Whitham, T. G., P. A. Morrow, et al. (1994). "Plant hybrid zones as centers of biodiversity: The herbivore community of two endemic Tasmanian eucalypts." OECOLOGIA 1994 vol no. 4: pp.
We found the hybrid zone between Eucalyptus amygdalina and Eucalyptus risdonii to be a center of insect and fungal species richness and abundance. Of 40 taxa examined, 73% were significantly more abundant in the hybrid zone than in pure zones, 25% showed no significant differences, and 2% were most abundant on a pure host species. The average hybrid tree supported 53% more insect and fungal species, and relative abundances were, on average, 4 times greater on hybrids than on either eucalypt species growing in pure stands. Hybrids may act as refugia for rare species: 5 of 40 species were largely restricted to the hybrid zone. Also, 50% of the species coexisted only in the hybrid zone, making for unique species assemblages. Although hybrids support more species and greater abundances, all hybrids are not equal: 68% of the 40 taxa examined were significantly more abundant on one hybrid phenotype than another. While herbivore concentrations on F1 type intermediates were rare, concentrations were common on phenotypes resembling backcrosses either to E. amygdalina or E. risdonii. For specialist herbivores, the hybrid phenotype most heavily utilized appears to be determined by its phenotypic affinity to its host species. Generalists exhibit an overall greater abundance on hybrids, but are less likely to utilize one hybrid phenotype over another.

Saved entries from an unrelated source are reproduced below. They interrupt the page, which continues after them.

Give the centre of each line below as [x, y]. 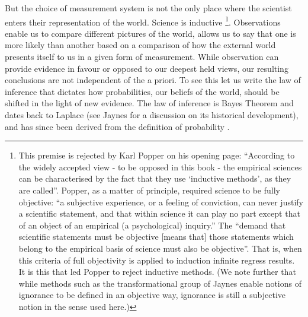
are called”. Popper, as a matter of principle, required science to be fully [149, 190]
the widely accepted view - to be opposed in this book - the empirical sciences [160, 167]
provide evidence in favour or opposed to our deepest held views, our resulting [147, 68]
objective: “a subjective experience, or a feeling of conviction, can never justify [161, 202]
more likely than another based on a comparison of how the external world [140, 45]
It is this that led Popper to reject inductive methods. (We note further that [157, 272]
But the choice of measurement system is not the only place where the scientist [148, 8]
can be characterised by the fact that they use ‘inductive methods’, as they [155, 178]

Mechanistic explanations for these distributions are numerous and probably species specific, but are likely to include: increased genetic susceptibility of hybrids due to hybrid breakdown; increase in the hybrid zone resulting in greater plant susceptibility; and a greater diversity of resources in the hybrid zone which could support more species. Seed capsule production by hybrids and their parental species is negatively correlated with herbivory. However, it is difficult to determine whether herbivores cause this pattern as hybrids may have inherently lower sexual reproduction. Laws enacted to protect rare and endangered species do not include hybrids. We argue that a re-examination of our current "hybrid policy" is warranted. Plant hybrid zones are centers of plant evolution and speciation, sources of economically important plants and potential biocontrol agents, and, as our study suggests, also provide essential habitats for phytophagous communities.